**Task description**
Scan the material below, then work out how many of its lines contain the word "muita"; reply with that number only.
**** Records provided
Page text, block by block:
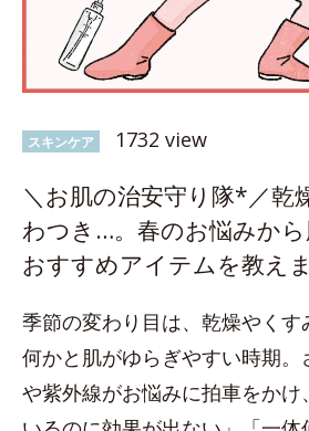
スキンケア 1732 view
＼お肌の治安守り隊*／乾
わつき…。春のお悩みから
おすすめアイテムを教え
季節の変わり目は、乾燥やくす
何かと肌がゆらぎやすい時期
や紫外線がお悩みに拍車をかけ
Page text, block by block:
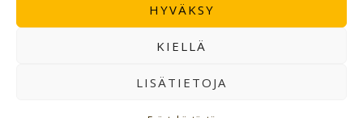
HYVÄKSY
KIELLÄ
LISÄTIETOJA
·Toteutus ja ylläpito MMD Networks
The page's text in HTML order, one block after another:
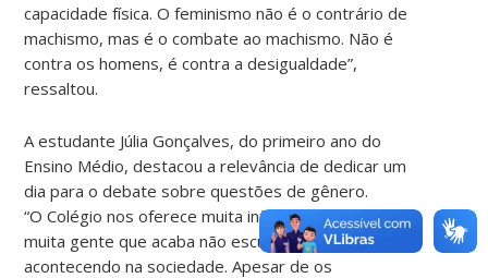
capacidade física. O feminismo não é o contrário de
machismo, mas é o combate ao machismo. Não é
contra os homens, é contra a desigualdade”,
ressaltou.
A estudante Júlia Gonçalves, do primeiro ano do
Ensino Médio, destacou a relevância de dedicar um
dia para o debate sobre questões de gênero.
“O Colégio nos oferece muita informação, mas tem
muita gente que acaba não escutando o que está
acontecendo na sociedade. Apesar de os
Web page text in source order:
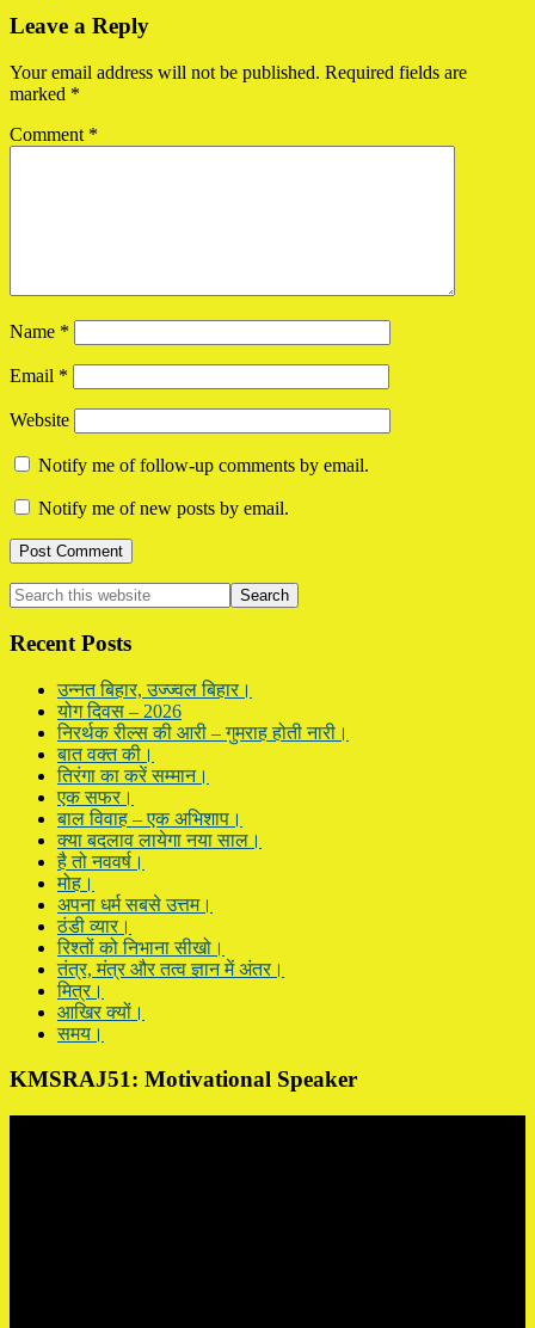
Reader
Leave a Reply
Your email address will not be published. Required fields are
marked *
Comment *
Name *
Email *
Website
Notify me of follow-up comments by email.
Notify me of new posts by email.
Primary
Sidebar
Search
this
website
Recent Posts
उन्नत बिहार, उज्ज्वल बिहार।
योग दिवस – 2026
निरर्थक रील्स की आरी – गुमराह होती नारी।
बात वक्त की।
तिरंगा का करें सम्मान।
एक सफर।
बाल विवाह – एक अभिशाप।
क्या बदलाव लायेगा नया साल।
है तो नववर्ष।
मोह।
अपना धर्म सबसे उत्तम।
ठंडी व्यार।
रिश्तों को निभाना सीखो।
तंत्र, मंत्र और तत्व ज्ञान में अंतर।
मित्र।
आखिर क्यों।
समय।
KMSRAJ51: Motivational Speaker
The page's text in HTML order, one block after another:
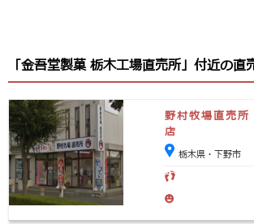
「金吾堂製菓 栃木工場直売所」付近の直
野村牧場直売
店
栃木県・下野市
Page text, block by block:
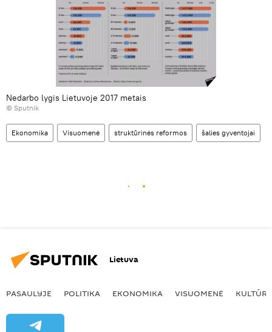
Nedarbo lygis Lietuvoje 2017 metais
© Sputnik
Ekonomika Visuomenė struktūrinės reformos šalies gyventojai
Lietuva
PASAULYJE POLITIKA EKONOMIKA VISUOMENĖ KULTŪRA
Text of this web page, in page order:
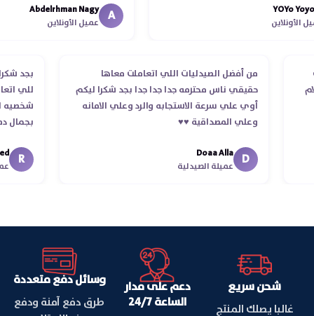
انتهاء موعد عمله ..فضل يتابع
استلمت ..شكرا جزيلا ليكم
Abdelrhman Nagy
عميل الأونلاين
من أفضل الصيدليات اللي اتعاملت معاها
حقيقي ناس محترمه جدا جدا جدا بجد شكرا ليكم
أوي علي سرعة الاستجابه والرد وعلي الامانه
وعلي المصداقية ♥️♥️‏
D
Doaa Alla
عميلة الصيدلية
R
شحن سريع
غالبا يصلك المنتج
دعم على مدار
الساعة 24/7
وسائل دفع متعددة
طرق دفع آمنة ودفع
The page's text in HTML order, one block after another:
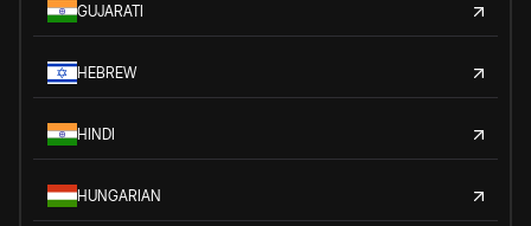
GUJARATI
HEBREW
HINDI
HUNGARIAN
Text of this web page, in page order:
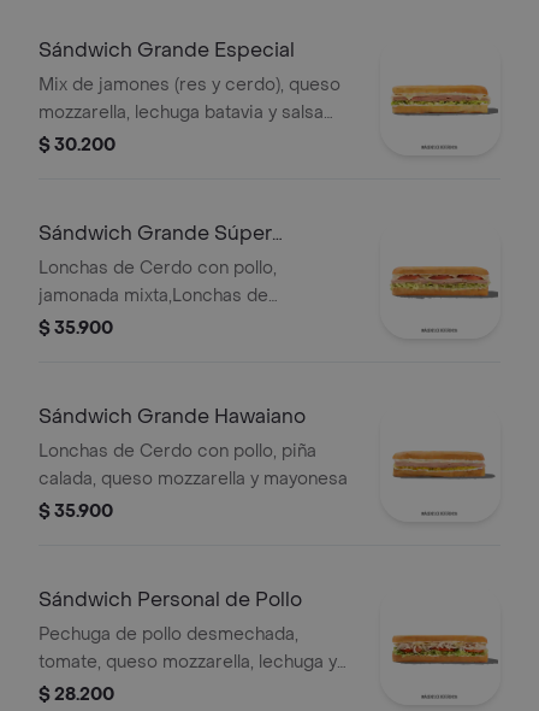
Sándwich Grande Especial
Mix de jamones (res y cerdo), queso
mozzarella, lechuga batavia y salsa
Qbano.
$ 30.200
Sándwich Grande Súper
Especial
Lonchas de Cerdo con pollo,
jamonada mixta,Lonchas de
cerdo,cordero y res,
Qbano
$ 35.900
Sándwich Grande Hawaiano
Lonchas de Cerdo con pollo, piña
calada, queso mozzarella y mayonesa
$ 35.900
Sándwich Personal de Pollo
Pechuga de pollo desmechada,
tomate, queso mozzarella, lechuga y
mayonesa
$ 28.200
********
**Answer area**
2